First, a reminder that the deadline for the 10/31/08 Friday Challenge is midnight Central time, tonight.

Second, I've been asked to provide a little clarification. I've been avoiding that, because I didn't want my vision to contaminate yours, but if you're still stuck, here goes. I am writing this thread of the narrative in the form of dairy diary entries —

I always confuse those two words. It must be a Wisconsin thing.

— the secret diary entries of USAF Major Clayton Thompson, the sole survivor of the Galileo mission to the Jovian system. He's returned to Earth in cryosleep, awakened to discover that he is the sole survivor and his cryo capsule apparently protected him from whatever killed the rest of the crew, and found there's something terribly wrong, as all his "spacemarks" are missing and all his radio channels are filled with nothing but static. So he's taken the lander down to the surface, to try to discover what the heck happened.
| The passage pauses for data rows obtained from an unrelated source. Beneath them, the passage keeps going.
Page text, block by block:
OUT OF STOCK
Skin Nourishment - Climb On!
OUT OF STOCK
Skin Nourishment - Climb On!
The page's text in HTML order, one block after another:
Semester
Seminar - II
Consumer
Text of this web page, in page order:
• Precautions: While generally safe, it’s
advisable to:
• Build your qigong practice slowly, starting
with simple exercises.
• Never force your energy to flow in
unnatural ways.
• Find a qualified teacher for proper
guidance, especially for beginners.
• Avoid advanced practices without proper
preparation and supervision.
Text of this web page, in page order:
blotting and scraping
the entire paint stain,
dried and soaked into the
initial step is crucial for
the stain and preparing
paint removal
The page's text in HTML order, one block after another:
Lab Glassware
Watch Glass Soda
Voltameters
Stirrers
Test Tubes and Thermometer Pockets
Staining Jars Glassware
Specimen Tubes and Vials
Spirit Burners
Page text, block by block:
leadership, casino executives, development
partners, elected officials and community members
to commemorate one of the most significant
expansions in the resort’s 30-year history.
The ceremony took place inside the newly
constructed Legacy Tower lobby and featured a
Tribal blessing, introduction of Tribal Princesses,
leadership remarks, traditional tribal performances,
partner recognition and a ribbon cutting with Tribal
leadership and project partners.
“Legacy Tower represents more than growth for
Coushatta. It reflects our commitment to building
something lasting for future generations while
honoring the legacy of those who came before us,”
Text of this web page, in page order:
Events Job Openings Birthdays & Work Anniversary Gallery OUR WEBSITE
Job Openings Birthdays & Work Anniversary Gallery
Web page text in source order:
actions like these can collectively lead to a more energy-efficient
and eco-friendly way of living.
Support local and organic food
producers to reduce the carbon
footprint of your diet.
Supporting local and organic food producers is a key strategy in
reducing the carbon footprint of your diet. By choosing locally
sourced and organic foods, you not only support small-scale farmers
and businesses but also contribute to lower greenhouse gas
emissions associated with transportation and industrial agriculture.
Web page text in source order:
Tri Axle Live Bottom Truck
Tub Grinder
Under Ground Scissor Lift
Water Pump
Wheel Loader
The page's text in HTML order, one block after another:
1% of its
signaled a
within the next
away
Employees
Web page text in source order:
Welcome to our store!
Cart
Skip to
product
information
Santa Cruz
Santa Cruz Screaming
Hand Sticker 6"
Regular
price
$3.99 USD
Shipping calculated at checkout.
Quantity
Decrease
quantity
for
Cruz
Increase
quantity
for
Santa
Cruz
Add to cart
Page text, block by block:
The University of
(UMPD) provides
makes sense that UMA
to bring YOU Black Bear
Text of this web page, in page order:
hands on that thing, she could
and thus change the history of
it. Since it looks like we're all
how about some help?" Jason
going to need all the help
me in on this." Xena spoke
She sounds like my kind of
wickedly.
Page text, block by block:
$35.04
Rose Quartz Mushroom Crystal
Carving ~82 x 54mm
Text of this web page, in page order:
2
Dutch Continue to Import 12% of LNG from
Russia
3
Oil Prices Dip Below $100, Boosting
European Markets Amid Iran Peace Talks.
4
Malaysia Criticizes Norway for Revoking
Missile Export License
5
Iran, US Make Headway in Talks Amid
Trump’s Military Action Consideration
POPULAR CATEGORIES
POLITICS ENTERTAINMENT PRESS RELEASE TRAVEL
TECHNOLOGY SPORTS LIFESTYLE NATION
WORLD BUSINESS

Understand, he hasn't dropped into our world from 1959. That's too simple and obvious. He's dropped into our world from a parallel universe in which the latter half of the 20th century unfolded in just exactly the way all the finest sci-fi minds of the late 1950s said it would. (Well, the non-Apocalyptic ones, anyway.) In Thompson's timeline there were permanently manned bases on the Moon by 1980, a first foothold on Mars by 1990, and while no, they did not launch the Galileo is response to uncovering an alien monolith in Tycho crater in 2001, you get the general idea. His lander, the Yeager, has nuclear-electric engines powered by a reactor the size of a trashcan, but all the avionics use vacuum tubes and the autopilot is a clacking, clanking, punchcard-programmed Burroughs electromechanical monstrosity that only through the greatest of forbearance can be called a "computer."

So maybe the first hint he has that something is terribly, unimaginably wrong is that as he brings the Yeager in for a landing at Edwards AFB, he sees there is not a single Studebaker hovercar in the officer's parking lot.
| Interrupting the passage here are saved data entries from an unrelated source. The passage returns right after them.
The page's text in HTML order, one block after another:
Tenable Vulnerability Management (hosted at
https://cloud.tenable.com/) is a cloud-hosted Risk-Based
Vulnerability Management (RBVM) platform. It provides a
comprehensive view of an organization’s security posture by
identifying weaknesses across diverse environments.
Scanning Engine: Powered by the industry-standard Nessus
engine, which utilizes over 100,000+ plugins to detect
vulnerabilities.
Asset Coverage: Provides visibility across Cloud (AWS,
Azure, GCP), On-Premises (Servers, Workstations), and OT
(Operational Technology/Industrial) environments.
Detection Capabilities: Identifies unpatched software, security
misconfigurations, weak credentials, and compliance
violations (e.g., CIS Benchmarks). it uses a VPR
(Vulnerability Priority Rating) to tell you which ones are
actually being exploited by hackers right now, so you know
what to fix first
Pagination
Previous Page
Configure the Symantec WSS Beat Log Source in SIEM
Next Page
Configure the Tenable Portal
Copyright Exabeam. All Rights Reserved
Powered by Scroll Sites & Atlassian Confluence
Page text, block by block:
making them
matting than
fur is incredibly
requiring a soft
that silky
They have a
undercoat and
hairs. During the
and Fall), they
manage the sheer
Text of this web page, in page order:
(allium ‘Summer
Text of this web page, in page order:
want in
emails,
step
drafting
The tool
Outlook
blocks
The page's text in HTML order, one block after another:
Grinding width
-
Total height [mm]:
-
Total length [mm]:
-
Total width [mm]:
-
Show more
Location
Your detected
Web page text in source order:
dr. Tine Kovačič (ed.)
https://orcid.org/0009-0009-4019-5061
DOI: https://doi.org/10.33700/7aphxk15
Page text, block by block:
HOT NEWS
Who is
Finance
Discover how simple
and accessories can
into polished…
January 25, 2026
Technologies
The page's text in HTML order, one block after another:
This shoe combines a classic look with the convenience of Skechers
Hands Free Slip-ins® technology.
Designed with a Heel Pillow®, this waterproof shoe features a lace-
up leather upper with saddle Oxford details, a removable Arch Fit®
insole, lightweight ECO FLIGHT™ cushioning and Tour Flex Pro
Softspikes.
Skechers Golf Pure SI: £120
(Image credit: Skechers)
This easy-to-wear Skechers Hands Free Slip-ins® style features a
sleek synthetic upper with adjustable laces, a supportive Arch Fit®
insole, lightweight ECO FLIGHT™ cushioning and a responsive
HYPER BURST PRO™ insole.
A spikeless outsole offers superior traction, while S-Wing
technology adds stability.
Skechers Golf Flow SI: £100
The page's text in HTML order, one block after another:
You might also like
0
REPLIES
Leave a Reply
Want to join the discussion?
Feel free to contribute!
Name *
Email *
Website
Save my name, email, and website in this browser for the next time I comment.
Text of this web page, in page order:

Anyway, I think you get the general idea. The Air Force is going nuts, trying to figure out how this spacecraft the size of an airliner and powered by engines two generations beyond DARPA's wildest wet dreams has ended up in their laps, while Major Thompson is going equally nuts, trying to figure out what really happened. And in this contest, Thompson has two advantages:

1. He knows that the Yeager is only the lander, that the Galileo is still safely hidden in a Lagrange point parking orbit — he's been faking amnesia and hasn't told his interrogators about the Galileo yet — and believes that if he can just find a way to get back up there, he might be able to find a way to go back home.

2. Despite what his interrogators are telling him, he knows they're lying, because in his timeline this whole "parallel universe" theory has been proven beyond a shadow of a doubt to be utter nonsense, by none other than the eminent Nobel Prize-winning physicist Professor Albert Gore.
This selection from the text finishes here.